| Work order |
Only the text of the records belongs in the answer, copied exactly and without pictures.

── The input

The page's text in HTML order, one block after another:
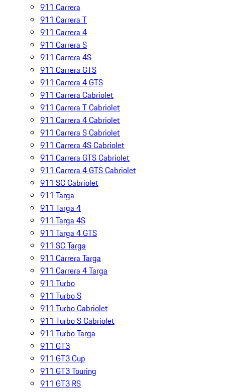
911 Carrera
911 Carrera T
911 Carrera 4
911 Carrera S
911 Carrera 4S
911 Carrera GTS
911 Carrera 4 GTS
911 Carrera Cabriolet
911 Carrera T Cabriolet
911 Carrera 4 Cabriolet
911 Carrera S Cabriolet
911 Carrera 4S Cabriolet
911 Carrera GTS Cabriolet
911 Carrera 4 GTS Cabriolet
911 SC Cabriolet
911 Targa
911 Targa 4
911 Targa 4S
911 Targa 4 GTS
911 SC Targa
911 Carrera Targa
911 Carrera 4 Targa
911 Turbo
911 Turbo S
911 Turbo Cabriolet
911 Turbo S Cabriolet
911 Turbo Targa
911 GT3
911 GT3 Cup
911 GT3 Touring
911 GT3 RS
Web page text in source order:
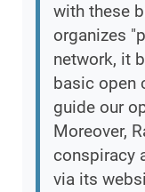
with these
organizes
network, it
basic open
guide our
Moreover,
conspiracy
via its
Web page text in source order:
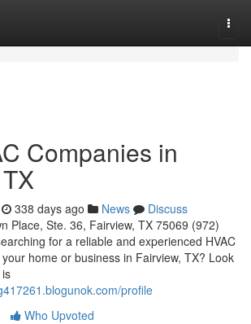
Companies in
338 days ago News
Discuss
Place, Ste. 36, Fairview, TX 75069 (972)
for a reliable and experienced HVAC
home or business in Fairview, TX? Look
profile
Who Upvoted
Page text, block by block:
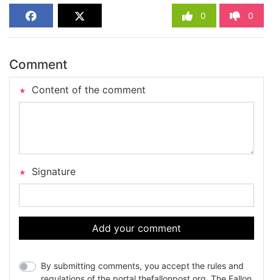
0 0
Comment
Content of the comment
Signature
Add your comment
By submitting comments, you accept the rules and
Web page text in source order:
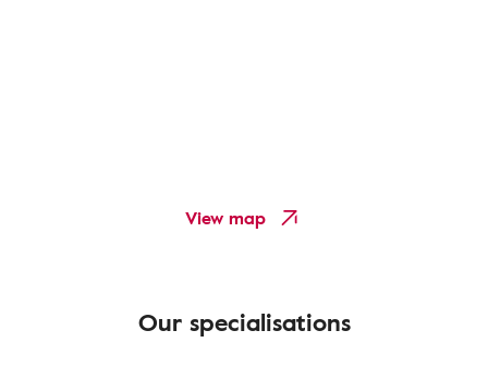
View map
Our specialisations
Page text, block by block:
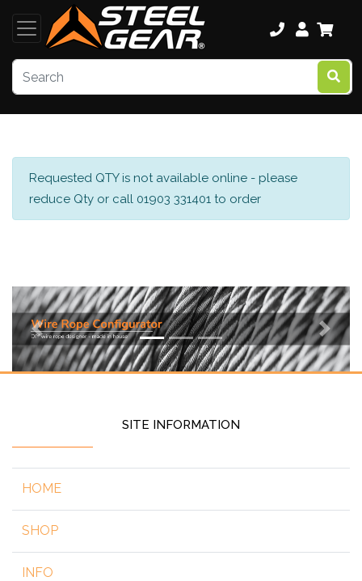
Requested QTY is not available online - please
reduce Qty or call 01903 331401 to order
Previous Next
SITE INFORMATION
HOME
SHOP
INFO
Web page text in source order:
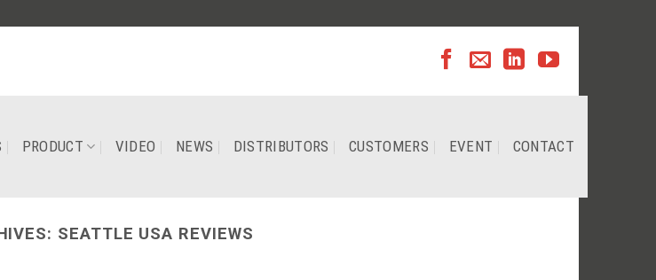
PRODUCT VIDEO NEWS DISTRIBUTORS CUSTOMERS EVENT CONTACT
SEATTLE USA REVIEWS
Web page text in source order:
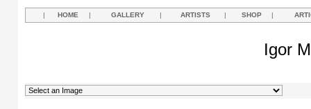
| HOME | GALLERY | ARTISTS | SHOP |
Igor
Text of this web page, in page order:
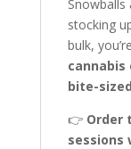
Snowballs
stocking
bulk,
bite-
👉 Order
sessions
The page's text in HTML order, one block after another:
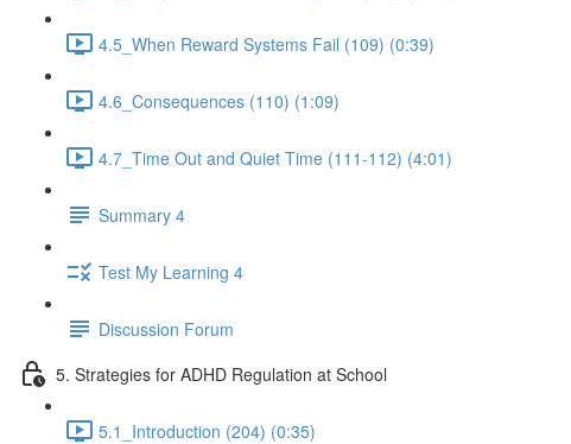
4.5_When Reward Systems Fail (109) (0:39)
4.6_Consequences (110) (1:09)
4.7_Time Out and Quiet Time (111-112) (4:01)
Summary 4
Test My Learning 4
Discussion Forum
5. Strategies for ADHD Regulation at School
5.1_Introduction (204) (0:35)
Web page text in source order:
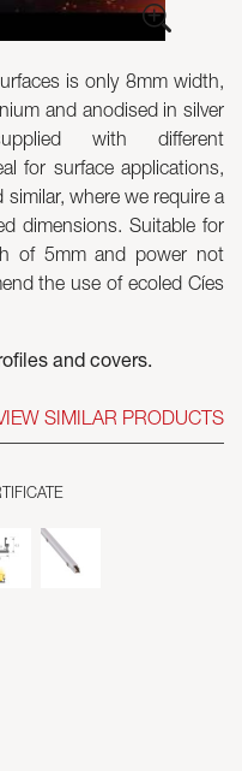
is only 8mm width,
and anodised in silver
with different
for surface applications,
where we require a
dimensions. Suitable for
of 5mm and power not
the use of ecoled Cíes
and covers.
SIMILAR PRODUCTS

────

| Answer to this task |
The page's text in HTML order, one block after another:
911 Carrera
911 Carrera T
911 Carrera 4
911 Carrera S
911 Carrera 4S
911 Carrera GTS
911 Carrera 4 GTS
911 Carrera Cabriolet
911 Carrera T Cabriolet
911 Carrera 4 Cabriolet
911 Carrera S Cabriolet
911 Carrera 4S Cabriolet
911 Carrera GTS Cabriolet
911 Carrera 4 GTS Cabriolet
911 SC Cabriolet
911 Targa
911 Targa 4
911 Targa 4S
911 Targa 4 GTS
911 SC Targa
911 Carrera Targa
911 Carrera 4 Targa
911 Turbo
911 Turbo S
911 Turbo Cabriolet
911 Turbo S Cabriolet
911 Turbo Targa
911 GT3
911 GT3 Cup
911 GT3 Touring
911 GT3 RS
Web page text in source order:
with these
organizes
network, it
basic open
guide our
Moreover,
conspiracy
via its
Web page text in source order:
Companies in
338 days ago News
Discuss
Place, Ste. 36, Fairview, TX 75069 (972)
for a reliable and experienced HVAC
home or business in Fairview, TX? Look
profile
Who Upvoted
Page text, block by block:
0 0
Comment
Content of the comment
Signature
Add your comment
By submitting comments, you accept the rules and
Web page text in source order:
View map
Our specialisations
Page text, block by block:
Requested QTY is not available online - please
reduce Qty or call 01903 331401 to order
Previous Next
SITE INFORMATION
HOME
SHOP
INFO
Web page text in source order:
PRODUCT VIDEO NEWS DISTRIBUTORS CUSTOMERS EVENT CONTACT
SEATTLE USA REVIEWS
Web page text in source order:
| HOME | GALLERY | ARTISTS | SHOP |
Igor
Text of this web page, in page order:
Snowballs
stocking
bulk,
bite-
👉 Order
sessions
The page's text in HTML order, one block after another:
4.5_When Reward Systems Fail (109) (0:39)
4.6_Consequences (110) (1:09)
4.7_Time Out and Quiet Time (111-112) (4:01)
Summary 4
Test My Learning 4
Discussion Forum
5. Strategies for ADHD Regulation at School
5.1_Introduction (204) (0:35)
Web page text in source order:
is only 8mm width,
and anodised in silver
with different
for surface applications,
where we require a
dimensions. Suitable for
of 5mm and power not
the use of ecoled Cíes
and covers.
SIMILAR PRODUCTS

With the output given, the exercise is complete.